== What to produce ==
In the records below, find the line containing "Leather jacket with studs and gold fake fur". Restate it and all the lines after it exactly, and omit the rest.

#### Input material

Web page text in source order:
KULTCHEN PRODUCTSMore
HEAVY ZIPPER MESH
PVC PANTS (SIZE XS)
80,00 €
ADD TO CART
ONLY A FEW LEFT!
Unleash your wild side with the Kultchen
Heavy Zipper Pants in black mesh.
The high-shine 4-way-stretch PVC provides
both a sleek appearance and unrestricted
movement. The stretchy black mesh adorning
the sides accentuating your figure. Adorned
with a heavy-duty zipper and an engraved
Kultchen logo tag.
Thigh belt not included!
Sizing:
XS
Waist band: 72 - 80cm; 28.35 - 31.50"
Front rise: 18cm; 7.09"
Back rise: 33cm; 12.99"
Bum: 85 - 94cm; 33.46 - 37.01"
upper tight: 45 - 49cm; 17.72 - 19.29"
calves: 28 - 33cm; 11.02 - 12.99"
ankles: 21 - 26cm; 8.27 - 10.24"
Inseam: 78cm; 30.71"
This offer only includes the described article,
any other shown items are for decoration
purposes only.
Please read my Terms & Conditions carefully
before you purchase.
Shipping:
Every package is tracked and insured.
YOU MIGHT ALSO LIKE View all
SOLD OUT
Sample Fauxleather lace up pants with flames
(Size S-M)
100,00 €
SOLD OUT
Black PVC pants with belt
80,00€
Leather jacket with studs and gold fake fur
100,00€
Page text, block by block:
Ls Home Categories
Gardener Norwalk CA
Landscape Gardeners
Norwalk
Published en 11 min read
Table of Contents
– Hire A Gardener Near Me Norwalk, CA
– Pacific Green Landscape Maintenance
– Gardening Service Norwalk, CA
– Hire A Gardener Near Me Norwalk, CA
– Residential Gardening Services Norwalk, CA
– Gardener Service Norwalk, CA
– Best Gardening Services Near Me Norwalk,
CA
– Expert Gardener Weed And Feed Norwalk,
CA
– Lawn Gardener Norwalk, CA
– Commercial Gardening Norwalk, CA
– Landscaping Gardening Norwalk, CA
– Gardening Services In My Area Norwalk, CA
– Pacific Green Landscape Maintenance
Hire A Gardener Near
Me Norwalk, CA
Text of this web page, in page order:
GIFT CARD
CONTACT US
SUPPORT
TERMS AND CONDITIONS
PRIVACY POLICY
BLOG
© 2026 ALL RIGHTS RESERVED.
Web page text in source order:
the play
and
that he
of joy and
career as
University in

########

== Exercise output ==
Leather jacket with studs and gold fake fur
100,00€
Page text, block by block:
Ls Home Categories
Gardener Norwalk CA
Landscape Gardeners
Norwalk
Published en 11 min read
Table of Contents
– Hire A Gardener Near Me Norwalk, CA
– Pacific Green Landscape Maintenance
– Gardening Service Norwalk, CA
– Hire A Gardener Near Me Norwalk, CA
– Residential Gardening Services Norwalk, CA
– Gardener Service Norwalk, CA
– Best Gardening Services Near Me Norwalk,
CA
– Expert Gardener Weed And Feed Norwalk,
CA
– Lawn Gardener Norwalk, CA
– Commercial Gardening Norwalk, CA
– Landscaping Gardening Norwalk, CA
– Gardening Services In My Area Norwalk, CA
– Pacific Green Landscape Maintenance
Hire A Gardener Near
Me Norwalk, CA
Text of this web page, in page order:
GIFT CARD
CONTACT US
SUPPORT
TERMS AND CONDITIONS
PRIVACY POLICY
BLOG
© 2026 ALL RIGHTS RESERVED.
Web page text in source order:
the play
and
that he
of joy and
career as
University in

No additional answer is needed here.